Even without genetic factors, there are the social ones. The best predictor of a child’s religion is the parent’s religion. So religions that produce large families will outcompete those that don’t.
I’ve not ignored that at all. I’m simply stating that natural selection may eventually play a role. That would be one factor on top of all the other ones.
As MrDibble pointed out, that doesn’t seem to be helping much in Europe, which generally has great healthcare and parental leave policies.
It is a bit of a paradox. Almost like a r-selection vs. K-selection dichotomy, but just within humans. When quality of life is low, people have lots of kids and just hope a few survive into adulthood. When it’s high, they have fewer kids and try to ensure all of them succeed. But maybe we’ve overshot the mark somehow…
Northern California. Graduated in '96. Does seem pretty over-the-top in retrospect. Sorta coincided with the over-the-top drug “education” with the DARE program. Sex ed had the same vibe as the “this is your brain on drugs” ads.
Well, losing capitalism will be terrible, but it’s a price I’m willing to pay /s
We can already do fruit. Weren’t we hoping for mammals?
Paid at what rate?
I feel like a lot of countries with subsidized parental leave pay out some percentage of yur salary that is significantly below 100%. 60% os grrat compared to nothing, if you want a kid, but 60% for a year, and you are expected to take the year would have been really problematic for us.
Unfortunately, The Economist only does one-reader gift links, and not for a whole series of articles. But they did a whole report on it a few months back, which went through the various things states have tried to increase birth rates. The TL;DR is that none seemed to work, even the really really generous ones.
There’s free time and there’s freedom.
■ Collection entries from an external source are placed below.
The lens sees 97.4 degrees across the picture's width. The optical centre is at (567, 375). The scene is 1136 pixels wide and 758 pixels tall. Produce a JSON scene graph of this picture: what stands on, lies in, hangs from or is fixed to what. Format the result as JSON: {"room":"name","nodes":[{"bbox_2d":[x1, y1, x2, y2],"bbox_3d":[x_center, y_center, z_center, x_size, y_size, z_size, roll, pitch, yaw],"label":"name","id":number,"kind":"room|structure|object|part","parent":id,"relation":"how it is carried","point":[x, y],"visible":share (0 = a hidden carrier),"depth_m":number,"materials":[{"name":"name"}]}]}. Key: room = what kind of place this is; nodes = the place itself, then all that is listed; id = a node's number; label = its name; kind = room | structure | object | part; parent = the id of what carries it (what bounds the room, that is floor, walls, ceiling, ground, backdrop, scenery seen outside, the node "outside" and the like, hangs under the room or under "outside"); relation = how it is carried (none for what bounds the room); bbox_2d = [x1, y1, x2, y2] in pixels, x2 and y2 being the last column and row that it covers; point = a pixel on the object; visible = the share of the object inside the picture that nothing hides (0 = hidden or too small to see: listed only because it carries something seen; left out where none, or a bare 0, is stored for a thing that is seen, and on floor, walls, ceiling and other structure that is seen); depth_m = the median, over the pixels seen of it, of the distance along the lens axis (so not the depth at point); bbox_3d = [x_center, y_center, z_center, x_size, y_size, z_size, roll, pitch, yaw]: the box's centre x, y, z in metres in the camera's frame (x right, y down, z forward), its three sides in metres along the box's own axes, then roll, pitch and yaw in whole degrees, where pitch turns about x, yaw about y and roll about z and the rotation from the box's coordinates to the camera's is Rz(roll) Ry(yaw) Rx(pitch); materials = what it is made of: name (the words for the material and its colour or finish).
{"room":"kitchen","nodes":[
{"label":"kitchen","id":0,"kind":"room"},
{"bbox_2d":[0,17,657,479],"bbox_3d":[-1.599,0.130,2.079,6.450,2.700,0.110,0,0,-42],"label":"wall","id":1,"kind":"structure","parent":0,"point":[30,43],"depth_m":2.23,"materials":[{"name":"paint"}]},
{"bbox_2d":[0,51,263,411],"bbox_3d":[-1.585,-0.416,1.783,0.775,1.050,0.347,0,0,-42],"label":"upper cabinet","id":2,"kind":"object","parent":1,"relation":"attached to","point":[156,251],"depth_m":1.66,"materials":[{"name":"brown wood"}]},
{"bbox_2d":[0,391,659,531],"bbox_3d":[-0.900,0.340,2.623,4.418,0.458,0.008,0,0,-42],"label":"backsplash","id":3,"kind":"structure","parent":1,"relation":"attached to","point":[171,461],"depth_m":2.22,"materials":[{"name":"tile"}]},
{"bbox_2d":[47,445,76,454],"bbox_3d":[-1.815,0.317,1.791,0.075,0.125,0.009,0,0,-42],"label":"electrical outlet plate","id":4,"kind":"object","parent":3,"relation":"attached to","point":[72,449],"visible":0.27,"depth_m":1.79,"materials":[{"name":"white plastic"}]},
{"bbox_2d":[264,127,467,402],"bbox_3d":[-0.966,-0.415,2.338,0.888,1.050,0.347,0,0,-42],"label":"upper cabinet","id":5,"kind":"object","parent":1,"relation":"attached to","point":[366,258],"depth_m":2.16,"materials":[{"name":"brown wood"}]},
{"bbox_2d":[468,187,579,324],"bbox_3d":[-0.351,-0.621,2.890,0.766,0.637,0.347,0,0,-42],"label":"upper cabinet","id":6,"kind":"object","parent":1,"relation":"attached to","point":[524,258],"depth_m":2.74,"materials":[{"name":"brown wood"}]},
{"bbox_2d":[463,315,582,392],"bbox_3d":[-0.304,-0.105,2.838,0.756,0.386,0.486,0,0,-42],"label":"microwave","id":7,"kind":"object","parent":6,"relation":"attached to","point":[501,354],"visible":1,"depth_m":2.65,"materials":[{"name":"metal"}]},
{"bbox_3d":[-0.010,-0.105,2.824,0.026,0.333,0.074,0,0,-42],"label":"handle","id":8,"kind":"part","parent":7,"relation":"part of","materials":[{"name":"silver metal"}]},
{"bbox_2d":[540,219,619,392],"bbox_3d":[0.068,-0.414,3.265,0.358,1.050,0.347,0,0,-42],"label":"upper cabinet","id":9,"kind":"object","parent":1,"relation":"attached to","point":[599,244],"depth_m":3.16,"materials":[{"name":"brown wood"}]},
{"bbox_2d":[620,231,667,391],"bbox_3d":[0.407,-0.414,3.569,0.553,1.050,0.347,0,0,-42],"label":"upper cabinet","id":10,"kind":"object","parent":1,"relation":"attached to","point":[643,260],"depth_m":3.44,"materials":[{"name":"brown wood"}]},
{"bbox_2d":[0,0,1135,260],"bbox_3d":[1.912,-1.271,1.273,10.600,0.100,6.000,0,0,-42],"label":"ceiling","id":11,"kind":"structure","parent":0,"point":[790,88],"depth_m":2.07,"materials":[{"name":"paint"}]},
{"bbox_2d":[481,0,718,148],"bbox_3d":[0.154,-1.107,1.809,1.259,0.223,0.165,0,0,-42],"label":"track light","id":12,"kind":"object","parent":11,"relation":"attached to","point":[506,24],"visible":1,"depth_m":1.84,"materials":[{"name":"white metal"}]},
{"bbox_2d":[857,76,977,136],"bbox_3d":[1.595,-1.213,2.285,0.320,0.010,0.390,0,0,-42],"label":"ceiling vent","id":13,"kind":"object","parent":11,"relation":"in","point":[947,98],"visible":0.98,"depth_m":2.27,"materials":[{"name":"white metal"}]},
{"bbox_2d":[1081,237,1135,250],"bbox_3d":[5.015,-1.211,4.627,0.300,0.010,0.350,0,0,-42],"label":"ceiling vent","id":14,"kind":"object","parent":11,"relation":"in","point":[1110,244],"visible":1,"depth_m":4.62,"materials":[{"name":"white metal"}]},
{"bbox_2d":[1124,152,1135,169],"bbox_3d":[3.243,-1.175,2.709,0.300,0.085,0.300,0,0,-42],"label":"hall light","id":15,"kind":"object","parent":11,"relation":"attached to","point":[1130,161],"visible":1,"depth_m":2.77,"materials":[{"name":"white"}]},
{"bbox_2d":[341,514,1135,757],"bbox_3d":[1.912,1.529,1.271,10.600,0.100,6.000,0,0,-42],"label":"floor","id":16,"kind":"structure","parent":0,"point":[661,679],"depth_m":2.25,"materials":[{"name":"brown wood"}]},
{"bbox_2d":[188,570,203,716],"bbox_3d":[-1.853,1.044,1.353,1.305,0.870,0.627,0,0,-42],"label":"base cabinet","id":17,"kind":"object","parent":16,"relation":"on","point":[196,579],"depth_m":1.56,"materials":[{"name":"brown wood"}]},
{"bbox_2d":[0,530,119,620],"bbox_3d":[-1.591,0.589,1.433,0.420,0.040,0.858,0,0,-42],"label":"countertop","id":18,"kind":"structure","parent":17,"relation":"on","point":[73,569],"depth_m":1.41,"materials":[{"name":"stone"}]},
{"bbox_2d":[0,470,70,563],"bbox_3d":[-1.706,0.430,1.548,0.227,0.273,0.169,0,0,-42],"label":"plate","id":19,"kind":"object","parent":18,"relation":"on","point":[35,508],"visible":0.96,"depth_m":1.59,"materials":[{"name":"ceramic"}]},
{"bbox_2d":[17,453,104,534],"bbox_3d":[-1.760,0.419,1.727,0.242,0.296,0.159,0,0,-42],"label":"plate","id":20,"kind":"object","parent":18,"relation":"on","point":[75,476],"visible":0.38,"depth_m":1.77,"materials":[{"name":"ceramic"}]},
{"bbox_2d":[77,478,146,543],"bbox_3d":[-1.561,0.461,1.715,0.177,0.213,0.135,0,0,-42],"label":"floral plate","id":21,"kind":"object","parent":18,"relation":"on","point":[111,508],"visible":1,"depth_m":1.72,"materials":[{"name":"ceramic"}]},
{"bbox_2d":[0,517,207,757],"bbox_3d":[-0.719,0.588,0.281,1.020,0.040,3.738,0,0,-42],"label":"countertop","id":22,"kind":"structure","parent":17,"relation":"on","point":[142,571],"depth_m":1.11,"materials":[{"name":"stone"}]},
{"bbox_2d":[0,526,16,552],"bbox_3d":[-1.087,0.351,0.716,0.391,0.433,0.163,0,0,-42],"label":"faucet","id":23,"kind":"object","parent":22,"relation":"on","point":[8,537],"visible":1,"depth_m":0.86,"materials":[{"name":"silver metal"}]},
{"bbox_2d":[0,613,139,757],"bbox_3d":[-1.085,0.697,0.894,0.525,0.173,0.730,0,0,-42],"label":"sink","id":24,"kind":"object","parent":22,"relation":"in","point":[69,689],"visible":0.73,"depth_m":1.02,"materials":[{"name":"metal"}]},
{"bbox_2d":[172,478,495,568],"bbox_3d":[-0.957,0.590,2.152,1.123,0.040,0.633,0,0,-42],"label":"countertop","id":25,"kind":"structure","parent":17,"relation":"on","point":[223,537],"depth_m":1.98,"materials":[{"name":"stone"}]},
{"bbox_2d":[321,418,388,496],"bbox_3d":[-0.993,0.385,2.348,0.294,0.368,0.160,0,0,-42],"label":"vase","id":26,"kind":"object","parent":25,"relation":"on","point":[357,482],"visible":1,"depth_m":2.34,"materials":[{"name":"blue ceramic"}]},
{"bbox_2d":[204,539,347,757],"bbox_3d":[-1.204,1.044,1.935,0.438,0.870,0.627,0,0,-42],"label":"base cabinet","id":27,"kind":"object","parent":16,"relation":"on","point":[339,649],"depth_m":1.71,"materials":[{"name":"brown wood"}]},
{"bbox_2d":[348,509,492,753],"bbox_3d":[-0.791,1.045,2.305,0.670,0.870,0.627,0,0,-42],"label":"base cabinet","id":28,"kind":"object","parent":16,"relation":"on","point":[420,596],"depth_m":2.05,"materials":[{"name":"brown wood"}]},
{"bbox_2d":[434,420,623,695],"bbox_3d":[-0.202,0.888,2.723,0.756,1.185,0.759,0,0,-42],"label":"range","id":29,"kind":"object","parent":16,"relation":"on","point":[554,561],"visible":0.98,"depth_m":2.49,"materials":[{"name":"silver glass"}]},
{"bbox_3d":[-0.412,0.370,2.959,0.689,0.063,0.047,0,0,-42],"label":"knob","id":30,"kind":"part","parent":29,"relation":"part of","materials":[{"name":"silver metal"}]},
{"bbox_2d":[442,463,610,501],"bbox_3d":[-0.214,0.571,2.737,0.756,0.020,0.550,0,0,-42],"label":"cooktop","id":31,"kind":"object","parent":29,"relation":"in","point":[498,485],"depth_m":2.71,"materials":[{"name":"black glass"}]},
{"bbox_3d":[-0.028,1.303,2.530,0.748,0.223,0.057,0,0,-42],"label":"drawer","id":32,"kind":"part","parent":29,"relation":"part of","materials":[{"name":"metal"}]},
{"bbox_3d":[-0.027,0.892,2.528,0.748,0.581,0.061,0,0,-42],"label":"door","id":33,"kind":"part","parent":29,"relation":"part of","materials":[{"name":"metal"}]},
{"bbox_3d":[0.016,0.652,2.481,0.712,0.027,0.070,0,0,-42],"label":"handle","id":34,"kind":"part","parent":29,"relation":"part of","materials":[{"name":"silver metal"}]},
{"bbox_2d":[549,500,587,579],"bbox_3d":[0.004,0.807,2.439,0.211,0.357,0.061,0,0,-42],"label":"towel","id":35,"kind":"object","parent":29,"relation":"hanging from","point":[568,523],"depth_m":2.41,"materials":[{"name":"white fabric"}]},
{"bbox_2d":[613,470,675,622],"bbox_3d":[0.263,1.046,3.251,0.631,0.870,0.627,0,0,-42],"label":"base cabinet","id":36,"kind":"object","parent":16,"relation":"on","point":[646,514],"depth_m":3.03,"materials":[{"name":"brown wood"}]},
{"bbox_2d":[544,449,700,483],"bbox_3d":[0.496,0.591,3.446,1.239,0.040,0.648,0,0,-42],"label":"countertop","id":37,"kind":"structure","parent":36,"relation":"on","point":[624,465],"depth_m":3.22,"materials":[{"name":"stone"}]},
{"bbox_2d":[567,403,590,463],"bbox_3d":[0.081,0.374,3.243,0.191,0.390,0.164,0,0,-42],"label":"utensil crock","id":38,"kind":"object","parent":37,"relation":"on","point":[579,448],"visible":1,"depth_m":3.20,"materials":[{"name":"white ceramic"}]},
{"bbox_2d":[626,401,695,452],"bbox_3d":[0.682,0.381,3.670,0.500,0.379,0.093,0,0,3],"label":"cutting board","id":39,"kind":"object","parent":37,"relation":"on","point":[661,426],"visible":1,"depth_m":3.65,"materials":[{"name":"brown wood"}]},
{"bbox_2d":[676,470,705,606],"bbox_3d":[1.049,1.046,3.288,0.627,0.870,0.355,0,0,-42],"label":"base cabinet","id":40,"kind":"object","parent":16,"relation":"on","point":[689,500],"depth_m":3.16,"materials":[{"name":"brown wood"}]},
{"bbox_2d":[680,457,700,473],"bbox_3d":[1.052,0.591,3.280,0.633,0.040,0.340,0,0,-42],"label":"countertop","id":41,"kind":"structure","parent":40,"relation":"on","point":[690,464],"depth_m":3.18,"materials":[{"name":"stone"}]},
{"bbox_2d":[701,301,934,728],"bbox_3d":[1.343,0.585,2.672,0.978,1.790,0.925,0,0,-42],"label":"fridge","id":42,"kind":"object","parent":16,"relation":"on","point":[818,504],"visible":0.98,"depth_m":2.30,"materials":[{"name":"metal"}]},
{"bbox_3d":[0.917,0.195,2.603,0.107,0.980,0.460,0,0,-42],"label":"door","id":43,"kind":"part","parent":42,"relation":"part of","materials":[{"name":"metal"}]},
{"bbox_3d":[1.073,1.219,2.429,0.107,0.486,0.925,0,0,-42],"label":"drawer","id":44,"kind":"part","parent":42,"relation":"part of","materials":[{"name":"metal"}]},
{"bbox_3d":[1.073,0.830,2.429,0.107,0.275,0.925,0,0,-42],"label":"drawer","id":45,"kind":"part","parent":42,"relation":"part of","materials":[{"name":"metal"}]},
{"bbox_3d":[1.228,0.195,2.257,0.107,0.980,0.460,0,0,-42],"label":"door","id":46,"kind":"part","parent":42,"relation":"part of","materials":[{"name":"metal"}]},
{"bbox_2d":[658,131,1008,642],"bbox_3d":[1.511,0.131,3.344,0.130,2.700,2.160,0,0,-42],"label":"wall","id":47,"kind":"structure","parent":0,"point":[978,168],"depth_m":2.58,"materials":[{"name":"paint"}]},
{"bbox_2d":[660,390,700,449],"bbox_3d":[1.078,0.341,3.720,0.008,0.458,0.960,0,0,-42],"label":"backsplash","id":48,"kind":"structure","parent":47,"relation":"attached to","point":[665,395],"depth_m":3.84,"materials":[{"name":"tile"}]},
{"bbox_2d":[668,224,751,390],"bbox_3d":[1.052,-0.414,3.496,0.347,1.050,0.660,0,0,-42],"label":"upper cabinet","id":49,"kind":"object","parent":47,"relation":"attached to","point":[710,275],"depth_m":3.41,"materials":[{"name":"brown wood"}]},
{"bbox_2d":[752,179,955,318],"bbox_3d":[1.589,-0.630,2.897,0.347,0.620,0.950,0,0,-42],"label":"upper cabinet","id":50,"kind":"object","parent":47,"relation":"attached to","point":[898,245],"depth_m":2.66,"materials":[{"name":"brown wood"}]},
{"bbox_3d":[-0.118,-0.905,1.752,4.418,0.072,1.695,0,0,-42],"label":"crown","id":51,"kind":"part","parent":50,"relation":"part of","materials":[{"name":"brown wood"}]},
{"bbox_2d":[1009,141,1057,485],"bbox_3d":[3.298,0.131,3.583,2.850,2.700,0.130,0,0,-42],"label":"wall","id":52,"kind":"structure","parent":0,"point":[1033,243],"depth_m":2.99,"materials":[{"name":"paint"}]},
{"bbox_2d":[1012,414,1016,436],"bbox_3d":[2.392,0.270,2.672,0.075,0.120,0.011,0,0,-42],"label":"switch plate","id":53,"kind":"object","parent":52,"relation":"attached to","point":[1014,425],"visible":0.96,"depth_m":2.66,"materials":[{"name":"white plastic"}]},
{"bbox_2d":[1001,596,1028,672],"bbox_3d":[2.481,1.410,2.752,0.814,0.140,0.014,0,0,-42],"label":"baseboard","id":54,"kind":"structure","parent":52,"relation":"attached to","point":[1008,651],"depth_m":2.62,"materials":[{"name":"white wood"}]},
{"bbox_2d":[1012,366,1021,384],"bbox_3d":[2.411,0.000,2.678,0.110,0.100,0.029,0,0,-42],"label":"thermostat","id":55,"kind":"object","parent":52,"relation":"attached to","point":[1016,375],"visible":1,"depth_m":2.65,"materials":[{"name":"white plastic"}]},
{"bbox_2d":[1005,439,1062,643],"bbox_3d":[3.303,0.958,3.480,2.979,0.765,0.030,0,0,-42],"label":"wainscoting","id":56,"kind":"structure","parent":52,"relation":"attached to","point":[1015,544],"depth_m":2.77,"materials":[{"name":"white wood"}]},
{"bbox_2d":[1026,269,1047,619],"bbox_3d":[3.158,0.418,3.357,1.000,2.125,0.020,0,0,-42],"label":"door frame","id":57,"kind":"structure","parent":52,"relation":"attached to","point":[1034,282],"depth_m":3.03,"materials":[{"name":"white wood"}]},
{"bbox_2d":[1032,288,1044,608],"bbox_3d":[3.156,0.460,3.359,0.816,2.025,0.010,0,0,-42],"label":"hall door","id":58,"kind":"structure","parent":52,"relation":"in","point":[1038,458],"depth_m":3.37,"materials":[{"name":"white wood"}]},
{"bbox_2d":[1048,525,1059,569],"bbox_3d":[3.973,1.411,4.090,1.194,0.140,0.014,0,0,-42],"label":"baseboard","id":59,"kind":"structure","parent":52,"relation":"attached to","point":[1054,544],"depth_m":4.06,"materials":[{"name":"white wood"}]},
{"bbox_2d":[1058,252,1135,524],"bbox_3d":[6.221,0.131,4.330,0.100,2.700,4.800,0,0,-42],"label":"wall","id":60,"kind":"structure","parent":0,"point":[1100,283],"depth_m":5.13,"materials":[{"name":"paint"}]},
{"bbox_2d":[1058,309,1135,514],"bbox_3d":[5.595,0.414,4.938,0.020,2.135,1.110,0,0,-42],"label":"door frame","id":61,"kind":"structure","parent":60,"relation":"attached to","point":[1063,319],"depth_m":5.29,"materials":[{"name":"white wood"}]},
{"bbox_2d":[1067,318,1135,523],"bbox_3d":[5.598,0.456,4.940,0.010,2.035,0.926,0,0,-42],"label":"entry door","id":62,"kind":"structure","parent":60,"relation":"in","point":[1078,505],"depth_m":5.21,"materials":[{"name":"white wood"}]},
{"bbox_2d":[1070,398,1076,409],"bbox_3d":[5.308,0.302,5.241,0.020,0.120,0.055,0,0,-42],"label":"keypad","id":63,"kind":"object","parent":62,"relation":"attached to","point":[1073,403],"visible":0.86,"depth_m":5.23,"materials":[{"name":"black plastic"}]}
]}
Raising my kids was not 24/7 but between the hours I worked , the fact that a kid has to be a certain age before you can really leave them home alone, the fact that kids are expensive , that you can maybe leave a 12 year old home alone but not in charge of her 11 year old brother, and the fact leaving them alone for a couple of hours after school can be done years before leaving them alone for a week sure , I had a lot of free time. If I wanted to spend it sitting on my couch or bringing them with me , One of the reasons I only had two was because I didn’t want to extend those years where my husband and I went out together without the kids once or twice a year.
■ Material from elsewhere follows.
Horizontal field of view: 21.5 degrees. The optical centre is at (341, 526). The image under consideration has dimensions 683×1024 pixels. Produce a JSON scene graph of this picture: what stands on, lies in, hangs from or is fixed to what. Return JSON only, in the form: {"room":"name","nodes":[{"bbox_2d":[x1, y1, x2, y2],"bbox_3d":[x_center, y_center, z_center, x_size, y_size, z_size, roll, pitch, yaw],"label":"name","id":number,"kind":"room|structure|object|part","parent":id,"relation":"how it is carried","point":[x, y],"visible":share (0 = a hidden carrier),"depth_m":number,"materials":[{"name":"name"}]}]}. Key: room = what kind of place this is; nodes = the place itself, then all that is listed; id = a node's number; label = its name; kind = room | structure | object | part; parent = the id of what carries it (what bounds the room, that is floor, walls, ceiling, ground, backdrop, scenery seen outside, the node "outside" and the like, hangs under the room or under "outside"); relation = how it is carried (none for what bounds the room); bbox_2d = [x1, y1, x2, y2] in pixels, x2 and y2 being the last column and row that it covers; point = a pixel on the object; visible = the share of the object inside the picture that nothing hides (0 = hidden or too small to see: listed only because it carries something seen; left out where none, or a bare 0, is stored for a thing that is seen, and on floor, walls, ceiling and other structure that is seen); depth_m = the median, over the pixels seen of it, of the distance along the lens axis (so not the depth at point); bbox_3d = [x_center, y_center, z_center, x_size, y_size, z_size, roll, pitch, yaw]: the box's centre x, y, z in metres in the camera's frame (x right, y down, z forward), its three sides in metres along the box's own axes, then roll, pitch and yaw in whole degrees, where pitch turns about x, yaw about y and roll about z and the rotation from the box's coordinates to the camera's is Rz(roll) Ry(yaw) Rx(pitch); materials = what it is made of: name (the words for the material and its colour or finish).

There’s only so much society can do to make having kids easier - free or low cost child care can be provided, I suppose some way could be found that I wouldn’t be permanently disadvantage for starting to have kids at 18 instead of waiting until I’ve finished advanced education etc. But society isn’t going to be able to do much about the lack of freedom that’s almost inherent in having kids. I have actually known a few people who essentially left their kids with grandparents from a few weeks after birth , visiting the kids only on weekends. No lack of freedom for the parents really at all - I try not to judge them but I really don’t understand why they had kids because I certainly wouldn’t have had kids if that was what I was going to do.
You want people to have children?
Make a world that people want to bring children into. One that isn’t a crumbling post-capitalist hellscape.
The reason the baby boom happened is that the defeat of Imperial Japan and Nazi Germany made the world a better place and people felt hopeful about the future. Cold War and all, it was still a far more positive and forward-looking time than anyone born in the last few decades can imagine. People believed their children would have better lives.
Who thinks that now? No one who’s paying attention.
That’s a very strong statement.
In fact, when we have been weighing whether to have more kids, a minor hiccup in the second pregnancy - and the fact that it could have turned out much worse than a minor hiccup - is a big part of the reason why we are debating having a third kid rather than already doing it.